Technical Article

What is a Data Lake?

September 20, 2021 by Antonio Armenta

Learn the fundaments of data lakes and how they are important to digital transformation under Industry 4.0.

Broadly speaking, a data lake is a centralized repository of raw data. Data lakes have become an important element in the industry 4.0 transformation. The relationship between these two concepts lies in the need to capture and analyze ever-growing amounts of information, entering the realm of big data. To better understand data lakes, let’s first look into some historical context and the predecessors of this type of repository.

 

A History of Data Repository Systems

The first conceptualized data repository was named data mart. First released in the 1970s, data marts were aimed at better organizing the information of different departments within a business. Purchasing, sales, and production areas would each have their own data mart configuration, containing structured information managed only by people within the same department. 

Another form of data repository was called a data silo. They are very similar in principle to data marts, except they are more isolated. Back in the 1980s, this was viewed as a good security practice.

 

Figure 1. Data warehouses and marts are types of repositories traditionally used for managing information. Image used courtesy of Panoply

 

Then came data warehouses. In contrast to data marts and silos, data warehouses are more centralized, meaning information from different areas is concentrated in the same repository. In a certain way, data marts can be components of data warehouses.

An important characteristic of a data warehouse is that the information gathered in the repository has a specific purpose; or rather, the purpose of the information is known from the beginning, when the warehouse is designed. Why this is important will become clearer when we talk about data lakes. 

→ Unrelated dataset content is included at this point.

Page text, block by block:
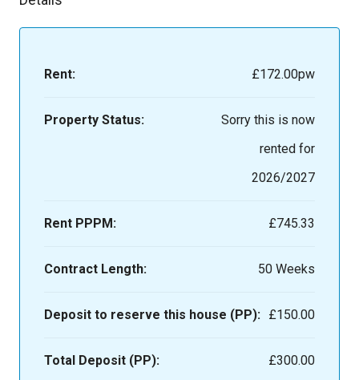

Data warehouses are nowadays the predominant form of data repository in many fields. One of the most common forms of data warehouses used is relational databases (RDBs). RDBs organize data in one or more tables related to one another using links or keys. RDBs are queried using a relational database management system (RDBMS), employing languages such as SQL. The information contained within a data warehouse, such as a SQL database, is processed, and the results are the basis for making business decisions. 

The term “data lake” was first used in 2010 to describe a large pool of raw unprocessed data. It was not the first time they were used, but they did not have an official name before. Over the last decade, functionalities and architectures have been developed to standardize as data lake usage grows.

 

Data Lake Fundamentals

Again, data lakes are central repositories of raw data. But is any raw data repository a data lake? No. Data lakes are large-scale depots of information that may be valuable in the future and whose purpose is not yet 100% known. Although this might indicate that the information is not organized, that is far from true. Data lakes are structured. During the design stage of a data lake, it is important to consider all the data inputs and outputs to create good architecture.

 

Figure 2. Common elements of a data lake architecture design. Image used courtesy of Guru99

 

Data lakes may receive both relational and non-relational databases, meaning that this does not make them mutually exclusive from data warehouses. A common misconception is that, because data lakes are relatively newer, they replace data warehouses. This is incorrect because they serve almost entirely different purposes and therefore are complementary data tools within a business.

 

Figure 3. An example of a data lake schema from a video advertising and monetization platform. Image used courtesy of Upsolver

 

The type of information that can be found in a data lake can be very varied and largely depends on the type of application and business. For instance, a social media data lake is going to capture different things than an online store. An industrial automation data lake would look even more different.

 

Data Lakes in Industrial Enterprises

Growing demands of data in some industries have reached sizes of Terabytes per day, entering ranges of what is defined as big data. This is largely driven by automation, where highly automated systems can log practically every action and transaction. Data lakes are essential to capturing this information, so it can later be analyzed and leveraged.

One field, in particular, that is seeing tremendous benefits from data lakes is predictive maintenance. An automated system with a carefully designed data lake will benefit from the availability of information that can predict issues and prevent them before they become actual problems. Several automation providers are developing new applications and tools for predictive maintenance, and we are likely to see many of these products soon. Predictive maintenance and machine learning are two concepts that are very closely linked.

 

Figure 4. Predictive maintenance is gaining relevance in the oil field automation industry due to the large amounts of data generated daily and the cost-benefits of avoiding incidents. Image used courtesy of Seeed Studio

 

Data lakes are projected to continue growing in importance in Industry 4.0. Beyond predictive maintenance, these repositories are also valuable in product design and product optimization. Other applications are likely to surface in the near future. What applications do you use data lakes for?